» **Problem statement**
What is needed is an exact transcription of every entry below, with the pictures left out.

» **Material shown**
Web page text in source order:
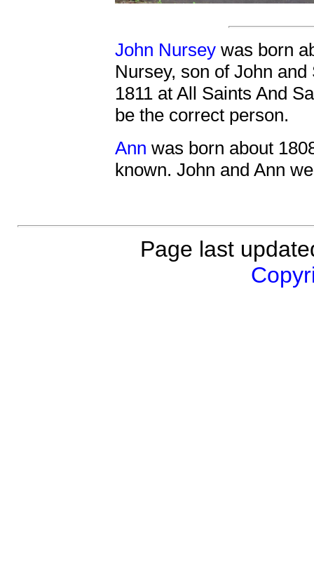
John Nursey was born
Nursey, son of John
1811 at All Saints And
be the correct person.
Ann was born about
known. John and Ann
Page last
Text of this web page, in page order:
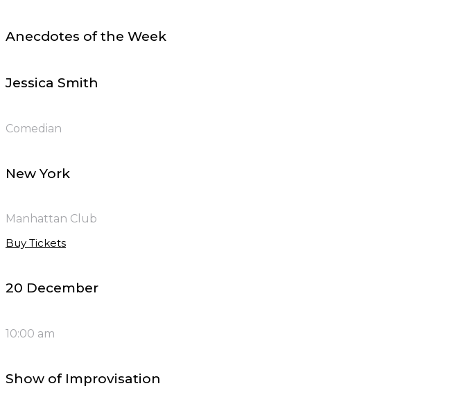
Anecdotes of the Week
Jessica Smith
Comedian
New York
Manhattan Club
Buy Tickets
20 December
10:00 am
Show of Improvisation
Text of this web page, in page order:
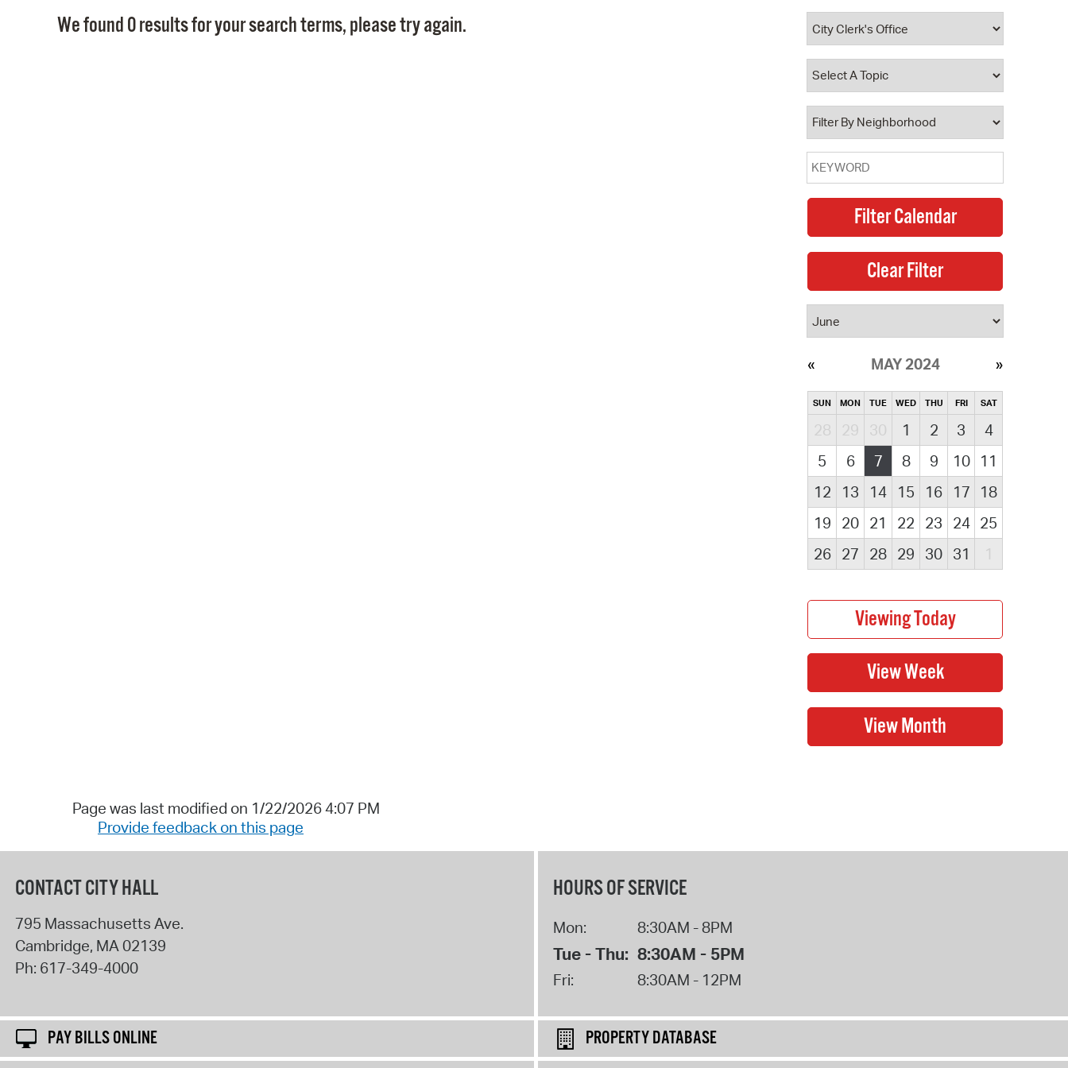
Property Database
Watch City Council
We found 0 results for your search terms, please try again.
MAY 2024
SUN MON TUE WED THU FRI SAT
28 29 30 1 2 3
4
5
6 7 8 9 10
11
12
13 14 15 16 17
18
19
20 21 22 23 24 25
26
27 28 29 30 31 1
Page was last modified on 1/22/2026 4:07 PM
Provide feedback on this page
CONTACT CITY HALL
795 Massachusetts Ave.
Cambridge, MA02139
Ph: 617-349-4000
HOURS OF SERVICE
Mon: 8:30AM - 8PM
Tue - Thu: 8:30AM - 5PM
Fri: 8:30AM - 12PM
PAY BILLS ONLINE
PROPERTY DATABASE
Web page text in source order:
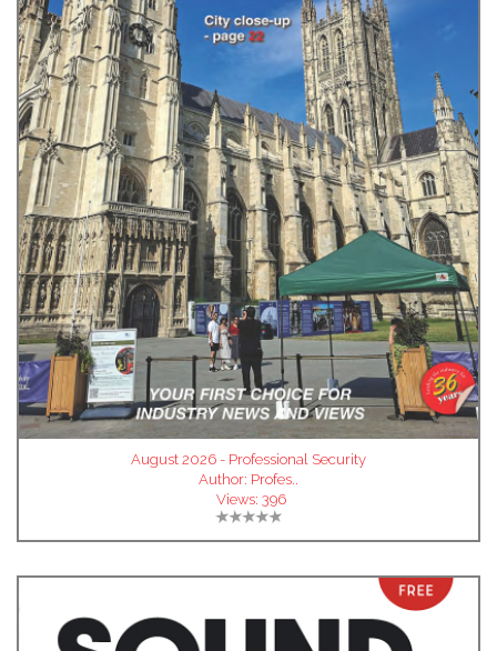
August 2026 - Professional Security
Author: Profes..
Views: 396
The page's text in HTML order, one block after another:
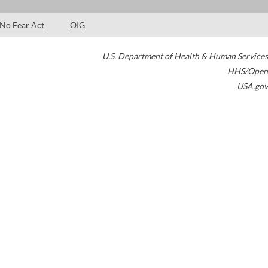
No Fear Act OIG
U.S. Department of Health & Human Services
HHS/Open
USA.gov
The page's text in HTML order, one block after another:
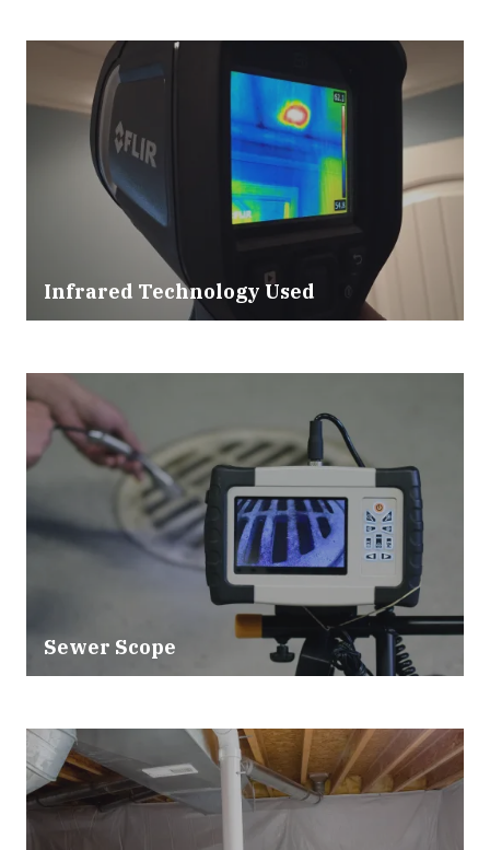
Infrared Technology Used
Sewer Scope
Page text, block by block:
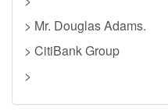
> Mr. Douglas Adams.
> CitiBank Group
>

» **Response to this exercise**
Web page text in source order:
John Nursey was born
Nursey, son of John
1811 at All Saints And
be the correct person.
Ann was born about
known. John and Ann
Page last
Text of this web page, in page order:
Anecdotes of the Week
Jessica Smith
Comedian
New York
Manhattan Club
Buy Tickets
20 December
10:00 am
Show of Improvisation
Text of this web page, in page order:
Property Database
Watch City Council
We found 0 results for your search terms, please try again.
MAY 2024
SUN MON TUE WED THU FRI SAT
28 29 30 1 2 3
4
5
6 7 8 9 10
11
12
13 14 15 16 17
18
19
20 21 22 23 24 25
26
27 28 29 30 31 1
Page was last modified on 1/22/2026 4:07 PM
Provide feedback on this page
CONTACT CITY HALL
795 Massachusetts Ave.
Cambridge, MA02139
Ph: 617-349-4000
HOURS OF SERVICE
Mon: 8:30AM - 8PM
Tue - Thu: 8:30AM - 5PM
Fri: 8:30AM - 12PM
PAY BILLS ONLINE
PROPERTY DATABASE
Web page text in source order:
August 2026 - Professional Security
Author: Profes..
Views: 396
The page's text in HTML order, one block after another:
No Fear Act OIG
U.S. Department of Health & Human Services
HHS/Open
USA.gov
The page's text in HTML order, one block after another:
Infrared Technology Used
Sewer Scope
Page text, block by block:
> Mr. Douglas Adams.
> CitiBank Group
>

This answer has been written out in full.